**WORK REQUIRED**:
When a line in the records contains the string "during", copy that line.

**DATA FOR THIS EXERCISE**:
┄┄┄┄┄┄

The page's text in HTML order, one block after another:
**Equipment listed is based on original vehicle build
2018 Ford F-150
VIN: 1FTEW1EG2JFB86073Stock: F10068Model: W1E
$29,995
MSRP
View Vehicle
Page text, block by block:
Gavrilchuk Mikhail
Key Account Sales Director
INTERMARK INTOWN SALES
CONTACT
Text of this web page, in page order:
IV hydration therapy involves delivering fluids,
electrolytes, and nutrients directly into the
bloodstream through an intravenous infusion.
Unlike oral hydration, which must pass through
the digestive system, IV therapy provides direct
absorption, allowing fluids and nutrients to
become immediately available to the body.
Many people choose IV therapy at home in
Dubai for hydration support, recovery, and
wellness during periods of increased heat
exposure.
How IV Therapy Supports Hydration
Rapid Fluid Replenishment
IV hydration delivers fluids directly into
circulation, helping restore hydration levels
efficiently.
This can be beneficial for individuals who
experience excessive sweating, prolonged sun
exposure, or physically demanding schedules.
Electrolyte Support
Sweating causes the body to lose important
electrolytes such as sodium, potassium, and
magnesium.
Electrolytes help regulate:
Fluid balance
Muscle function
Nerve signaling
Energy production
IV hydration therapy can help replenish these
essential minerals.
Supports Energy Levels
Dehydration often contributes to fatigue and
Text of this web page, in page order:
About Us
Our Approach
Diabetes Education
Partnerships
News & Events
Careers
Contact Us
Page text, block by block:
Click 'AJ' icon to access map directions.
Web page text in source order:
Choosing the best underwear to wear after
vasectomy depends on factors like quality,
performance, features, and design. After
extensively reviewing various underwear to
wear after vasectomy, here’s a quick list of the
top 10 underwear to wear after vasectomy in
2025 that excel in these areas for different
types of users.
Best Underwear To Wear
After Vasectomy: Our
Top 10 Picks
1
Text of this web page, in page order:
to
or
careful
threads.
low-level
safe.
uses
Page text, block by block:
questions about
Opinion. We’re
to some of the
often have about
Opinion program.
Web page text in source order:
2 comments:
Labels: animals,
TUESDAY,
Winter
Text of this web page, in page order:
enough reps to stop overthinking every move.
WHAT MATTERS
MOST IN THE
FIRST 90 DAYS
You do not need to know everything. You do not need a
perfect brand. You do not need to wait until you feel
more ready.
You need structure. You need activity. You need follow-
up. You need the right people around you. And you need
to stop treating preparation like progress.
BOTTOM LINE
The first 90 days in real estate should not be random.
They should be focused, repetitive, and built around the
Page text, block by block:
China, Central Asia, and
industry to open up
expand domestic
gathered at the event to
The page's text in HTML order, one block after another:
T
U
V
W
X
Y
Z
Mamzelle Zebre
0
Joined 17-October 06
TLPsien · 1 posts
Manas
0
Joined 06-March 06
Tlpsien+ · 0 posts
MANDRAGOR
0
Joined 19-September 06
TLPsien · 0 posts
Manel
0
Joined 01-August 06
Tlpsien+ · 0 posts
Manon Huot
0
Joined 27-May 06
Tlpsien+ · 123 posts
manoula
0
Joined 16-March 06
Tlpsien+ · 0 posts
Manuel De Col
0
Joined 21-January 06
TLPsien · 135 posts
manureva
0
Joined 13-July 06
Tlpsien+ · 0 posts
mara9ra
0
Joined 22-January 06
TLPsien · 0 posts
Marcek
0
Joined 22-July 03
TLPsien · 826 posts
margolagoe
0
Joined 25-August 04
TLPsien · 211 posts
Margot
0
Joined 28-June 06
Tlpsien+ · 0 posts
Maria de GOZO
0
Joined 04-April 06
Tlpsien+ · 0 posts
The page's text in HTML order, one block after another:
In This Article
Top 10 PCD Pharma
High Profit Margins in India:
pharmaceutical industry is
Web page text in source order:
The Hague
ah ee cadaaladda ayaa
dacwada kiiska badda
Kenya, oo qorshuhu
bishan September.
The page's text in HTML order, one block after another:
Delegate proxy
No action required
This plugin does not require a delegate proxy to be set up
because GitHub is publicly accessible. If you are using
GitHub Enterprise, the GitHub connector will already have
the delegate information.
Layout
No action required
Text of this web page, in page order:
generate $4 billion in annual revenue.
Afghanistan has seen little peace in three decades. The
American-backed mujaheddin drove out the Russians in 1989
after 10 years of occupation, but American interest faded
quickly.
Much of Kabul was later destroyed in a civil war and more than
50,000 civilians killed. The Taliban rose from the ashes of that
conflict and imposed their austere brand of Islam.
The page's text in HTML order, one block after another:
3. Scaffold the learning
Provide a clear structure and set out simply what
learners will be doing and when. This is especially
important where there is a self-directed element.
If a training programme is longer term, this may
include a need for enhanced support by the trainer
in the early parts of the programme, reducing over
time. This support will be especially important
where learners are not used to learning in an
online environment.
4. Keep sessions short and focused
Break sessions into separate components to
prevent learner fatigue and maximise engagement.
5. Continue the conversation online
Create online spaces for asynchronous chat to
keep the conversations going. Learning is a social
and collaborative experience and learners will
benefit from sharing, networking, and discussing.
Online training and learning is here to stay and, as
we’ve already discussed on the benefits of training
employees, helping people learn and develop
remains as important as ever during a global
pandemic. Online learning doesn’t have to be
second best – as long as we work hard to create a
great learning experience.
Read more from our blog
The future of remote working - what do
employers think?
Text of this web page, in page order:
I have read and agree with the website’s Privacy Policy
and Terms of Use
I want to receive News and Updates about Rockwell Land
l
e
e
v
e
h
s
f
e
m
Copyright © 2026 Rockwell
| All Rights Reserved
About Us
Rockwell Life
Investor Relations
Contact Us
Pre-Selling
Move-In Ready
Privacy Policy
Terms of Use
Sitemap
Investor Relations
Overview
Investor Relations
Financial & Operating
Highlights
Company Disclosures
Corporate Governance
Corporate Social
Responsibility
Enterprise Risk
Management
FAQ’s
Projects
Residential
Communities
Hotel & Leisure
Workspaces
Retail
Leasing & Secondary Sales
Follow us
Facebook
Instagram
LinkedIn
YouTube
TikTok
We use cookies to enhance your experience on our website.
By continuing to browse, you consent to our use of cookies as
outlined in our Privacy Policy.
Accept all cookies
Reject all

┄┄┄┄┄┄

**RESPONSE BOX**:
wellness during periods of increased heat
remains as important as ever during a global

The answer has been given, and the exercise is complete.